Open-Source Data Glove
Development Kit for XR
Master's thesis · KU Leuven, Group T · with Jan Rutrle · Grade: Cum Laude

Overview
Commercial data gloves like the SenseGlove Nova cost upwards of €3,000 and offer no access to their internals, making them impractical for academic research or custom XR development. This thesis built a complete open-source alternative.
The result is a Hardware and Software Development Kit (HSDK): full PCB schematics, firmware, middleware, and GUI integrations, all open-source on GitHub. The goal was to lower the barrier to entry for data glove research and enable researchers to build on a common, extensible platform.
Hardware
Built around an ESP32 microcontroller with a custom PCB. Hand orientation is tracked using an IMU with two sensor fusion algorithms: an Extended Kalman Filter (EKF) and the Madgwick filter, which were tuned and benchmarked against each other.
Finger flexion is tracked via potentiometers or Hall-effect sensors with magnets, providing two hardware configurations with different cost and accuracy trade-offs. PCB schematics and component selections are fully documented and open-source.

Integration
The glove integrates with Unity via ROS Bridge and SteamVR, allowing real-time hand tracking in XR environments. The Foxglove Studio integration provides a lightweight browser-based visualisation and data logging interface.

Software
The software stack spans five layers, from microROS firmware on the ESP32 through MQTT and ROS2 middleware, up to Unity, SteamVR, and Foxglove for visualisation.
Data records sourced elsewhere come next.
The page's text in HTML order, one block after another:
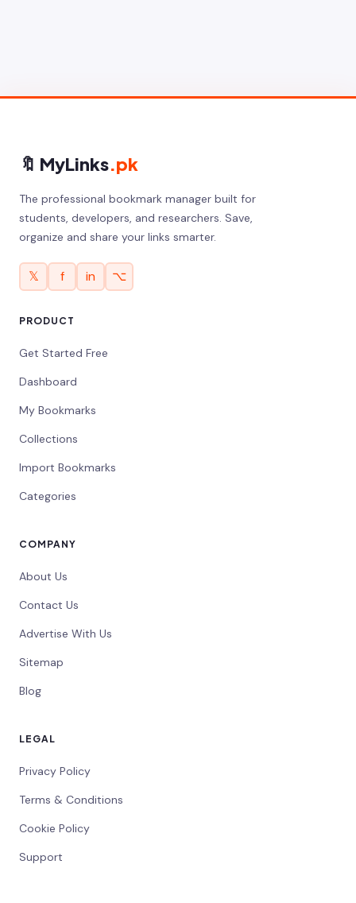
🔖 MyLinks.pk
The professional bookmark manager built for
students, developers, and researchers. Save,
organize and share your links smarter.
𝕏 f in ⌥
PRODUCT
Get Started Free
Dashboard
My Bookmarks
Collections
Import Bookmarks
Categories
COMPANY
About Us
Contact Us
Advertise With Us
Sitemap
Blog
LEGAL
Privacy Policy
Terms & Conditions
Cookie Policy
Support
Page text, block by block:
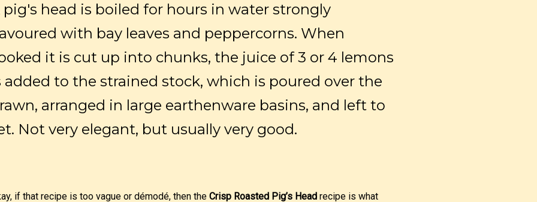
pig's head is boiled for hours in water strongly
with bay leaves and peppercorns. When
it is cut up into chunks, the juice of 3 or 4 lemons
added to the strained stock, which is poured over the
arranged in large earthenware basins, and left to
Not very elegant, but usually very good.
if that recipe is too vague or démodé, then the Crisp Roasted Pig’s Head recipe is what
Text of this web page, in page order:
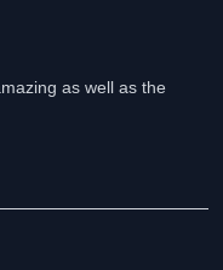
as well as the
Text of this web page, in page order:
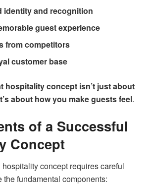
identity and recognition
guest experience
from competitors
customer base
hospitality concept isn’t just about
about how you make guests feel.
of a Successful
Concept
concept requires careful
fundamental components:
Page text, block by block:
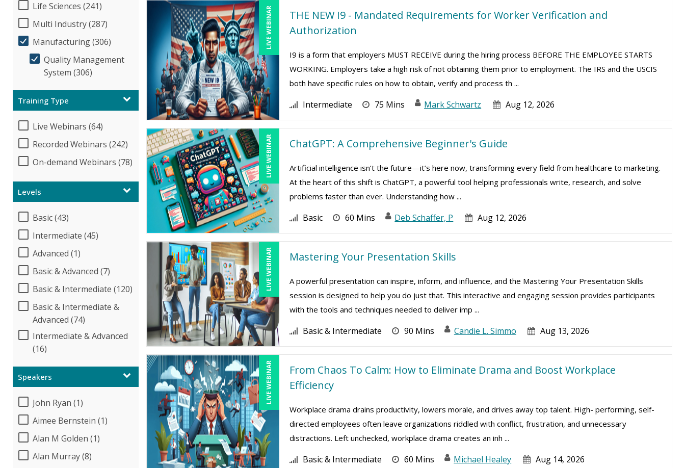
Life Sciences (241)
Multi Industry (287)
Manufacturing (306)
Quality Management
System (306)
Training Type
Live Webinars (64)
Recorded Webinars (242)
On-demand Webinars (78)
Levels
Basic (43)
Intermediate (45)
Advanced (1)
Basic & Advanced (7)
Basic & Intermediate (120)
Basic & Intermediate &
Advanced (74)
Intermediate & Advanced
(16)
Speakers
John Ryan (1)
Aimee Bernstein (1)
Alan M Golden (1)
Alan Murray (8)
LIVE WEBINAR
THE NEW I9 - Mandated Requirements for Worker Verification and
Authorization
I9 is a form that employers MUST RECEIVE during the hiring process BEFORE THE EMPLOYEE STARTS
WORKING. Employers take a high risk of not obtaining them prior to employment. The IRS and the USCIS
both have specific rules on how to obtain, verify and process th ...
Intermediate 75 Mins Mark Schwartz Aug 12, 2026
LIVE WEBINAR ChatGPT: A Comprehensive Beginner's Guide
Artificial intelligence isn’t the future—it’s here now, transforming every field from healthcare to marketing.
At the heart of this shift is ChatGPT, a powerful tool helping professionals write, research, and solve
problems faster than ever. Understanding how ...
Basic 60 Mins Deb Schaffer, P Aug 12, 2026
LIVE WEBINAR Mastering Your Presentation Skills
A powerful presentation can inspire, inform, and influence, and the Mastering Your Presentation Skills
session is designed to help you do just that. This interactive and engaging session provides participants
with the tools and techniques needed to deliver imp ...
Basic & Intermediate 90 Mins Candie L. Simmo Aug 13, 2026
LIVE WEBINAR
From Chaos To Calm: How to Eliminate Drama and Boost Workplace
Efficiency
Workplace drama drains productivity, lowers morale, and drives away top talent. High- performing, self-
directed employees often leave organizations riddled with conflict, frustration, and unnecessary
distractions. Left unchecked, workplace drama creates an inh ...
Basic & Intermediate 60 Mins Michael Healey Aug 14, 2026
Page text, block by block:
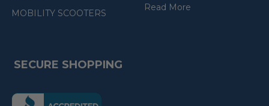
MOBILITY SCOOTERS
Read More
SECURE SHOPPING
(the
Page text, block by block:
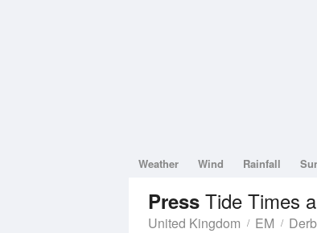
Weather Wind Rainfall
Press Tide Times
United Kingdom EM
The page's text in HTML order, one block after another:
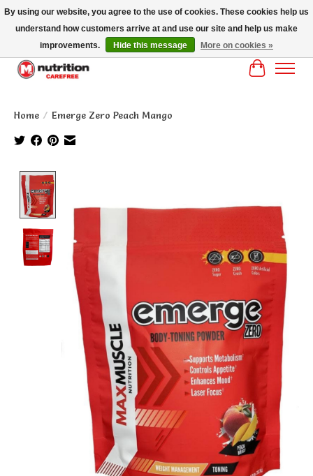
MM NUTRITON CAREFREE- MM NUTRITION PH OENIX FREE SHIPPING OVER
Cart
Home / Emerge Zero Peach Mango
By using our website, you agree to the use of cookies. These cookies help us
understand how customers arrive at and use our site and help us make
improvements.
Hide this message More on cookies »
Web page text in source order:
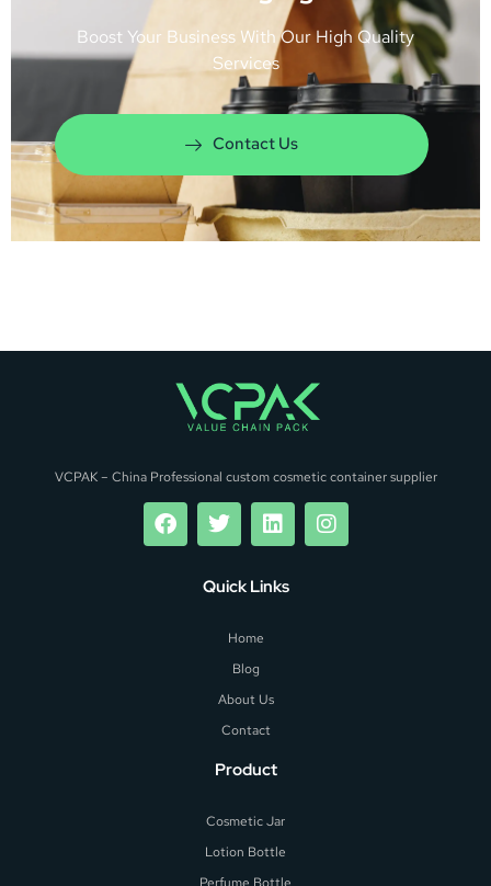
Boost Your Business With Our High Quality
Services
Contact Us
VCPAK – China Professional custom cosmetic container supplier
Quick Links
Home
Blog
About Us
Contact
Product
Cosmetic Jar
Lotion Bottle
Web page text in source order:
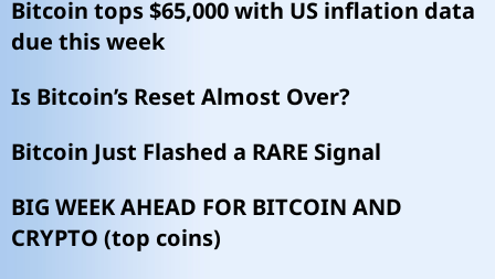
Bitcoin tops $65,000 with US inflation data
due this week
Is Bitcoin’s Reset Almost Over?
Bitcoin Just Flashed a RARE Signal
BIG WEEK AHEAD FOR BITCOIN AND
CRYPTO (top coins)
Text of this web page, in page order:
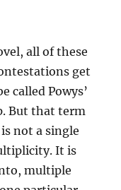
all of these
get
called Powys’
But that term
not a single
It is
multiple
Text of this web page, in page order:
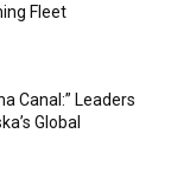
Fleet
Canal:” Leaders
Global
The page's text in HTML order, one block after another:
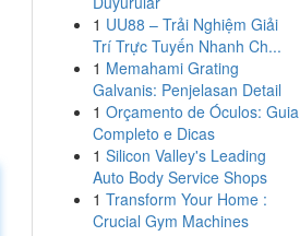
1 UU88 – Trải Nghiệm Giải
Trí Trực Tuyến Nhanh Ch...
1 Memahami Grating
Galvanis: Penjelasan Detail
1 Orçamento de Óculos: Guia
Completo e Dicas
1 Silicon Valley's Leading
Auto Body Service Shops
1 Transform Your Home :
Crucial Gym Machines
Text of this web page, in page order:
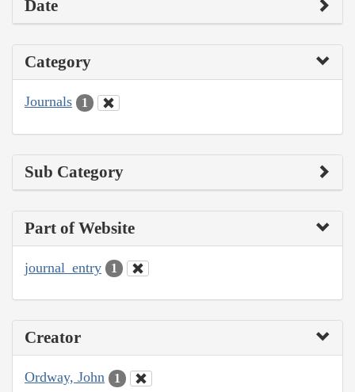
Date
Category
Journals 1
Sub Category
Part of Website
journal_entry 1
Creator
Ordway, John 1
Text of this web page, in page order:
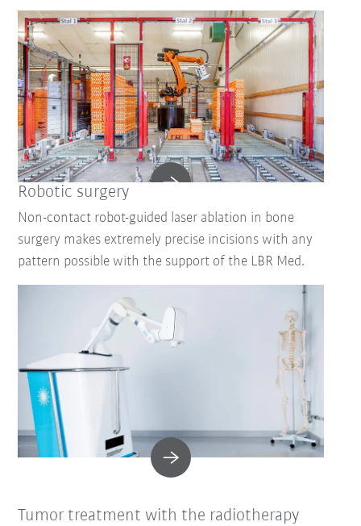
Robotic surgery
Non-contact robot-guided laser ablation in bone
surgery makes extremely precise incisions with any
pattern possible with the support of the LBR Med.
Tumor treatment with the radiotherapy
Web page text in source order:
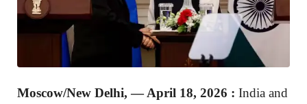
Moscow/New Delhi, — April 18, 2026 : India and
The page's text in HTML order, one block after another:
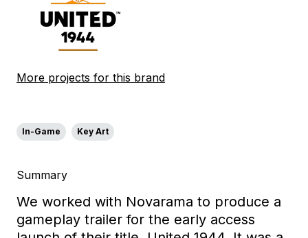
More projects for this brand
In-Game Key Art
Summary
We worked with Novarama to produce a
gameplay trailer for the early access
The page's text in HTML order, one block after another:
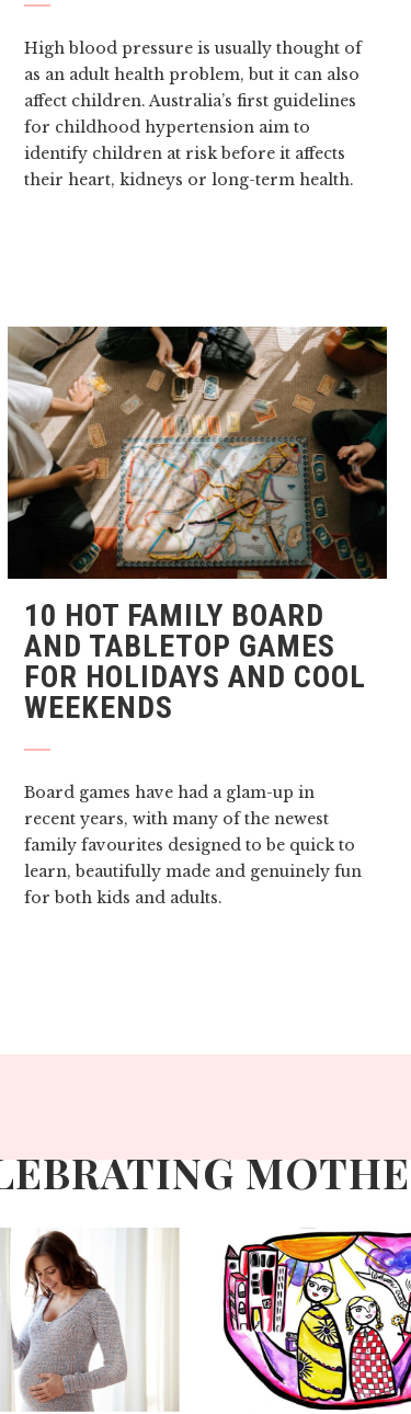
High blood pressure is usually thought of
as an adult health problem, but it can also
affect children. Australia’s first guidelines
for childhood hypertension aim to
identify children at risk before it affects
their heart, kidneys or long-term health.
10 HOT FAMILY BOARD
AND TABLETOP GAMES
FOR HOLIDAYS AND COOL
WEEKENDS
Board games have had a glam-up in
recent years, with many of the newest
family favourites designed to be quick to
learn, beautifully made and genuinely fun
for both kids and adults.
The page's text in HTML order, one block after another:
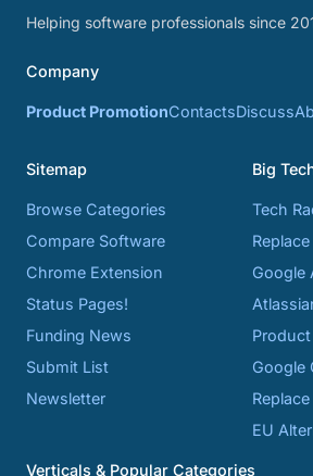
Helping software professionals since
Company
Product PromotionContactsDiscuss
Sitemap
Browse Categories
Compare Software
Chrome Extension
Status Pages!
Funding News
Submit List
Newsletter
Big
Tech
Google
Google
EU
Verticals & Popular Categories
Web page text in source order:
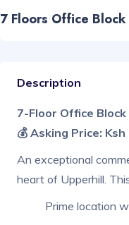
7 Floors Office Block
Description
7-Floor Office
💰 Asking Price: Ksh
An exceptional
heart of Upperhill.
Prime location
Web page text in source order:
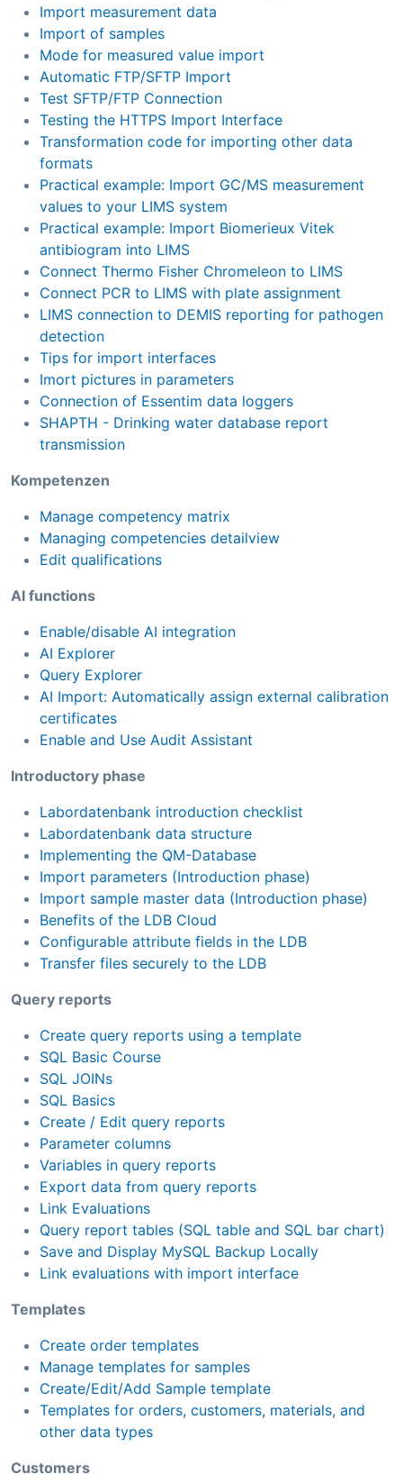
Import measurement data
Import of samples
Mode for measured value import
Automatic FTP/SFTP Import
Test SFTP/FTP Connection
Testing the HTTPS Import Interface
Transformation code for importing other data
formats
Practical example: Import GC/MS measurement
values to your LIMS system
Practical example: Import Biomerieux Vitek
antibiogram into LIMS
Connect Thermo Fisher Chromeleon to LIMS
Connect PCR to LIMS with plate assignment
LIMS connection to DEMIS reporting for pathogen
detection
Tips for import interfaces
Imort pictures in parameters
Connection of Essentim data loggers
SHAPTH - Drinking water database report
transmission
Kompetenzen
Manage competency matrix
Managing competencies detailview
Edit qualifications
AI functions
Enable/disable AI integration
AI Explorer
Query Explorer
AI Import: Automatically assign external calibration
certificates
Enable and Use Audit Assistant
Introductory phase
Labordatenbank introduction checklist
Labordatenbank data structure
Implementing the QM-Database
Import parameters (Introduction phase)
Import sample master data (Introduction phase)
Benefits of the LDB Cloud
Configurable attribute fields in the LDB
Transfer files securely to the LDB
Query reports
Create query reports using a template
SQL Basic Course
SQL JOINs
SQL Basics
Create / Edit query reports
Parameter columns
Variables in query reports
Export data from query reports
Link Evaluations
Query report tables (SQL table and SQL bar chart)
Save and Display MySQL Backup Locally
Link evaluations with import interface
Templates
Create order templates
Manage templates for samples
Create/Edit/Add Sample template
Templates for orders, customers, materials, and
other data types
Customers

The Docker-based deployment works on Windows, Linux, and Mac.

Architecture
The ESP32 communicates over TCP/IP, USB, or Bluetooth to a host machine running microROS Agent, ROSBridge, and a Node.js backend, all in Docker. This makes the full system deployable with a single docker compose up.

Results
The glove was validated experimentally against the SenseGlove Nova as a ground-truth reference. Orientation tracking accuracy across Roll, Pitch, and Yaw was found to be comparable to the commercial device, with the Madgwick filter (β=1) performing best overall.
Finger flexion tracking showed promising results for both sensor configurations. The open-source nature of the project means the algorithms and hardware can be directly improved upon, something no commercial product allows.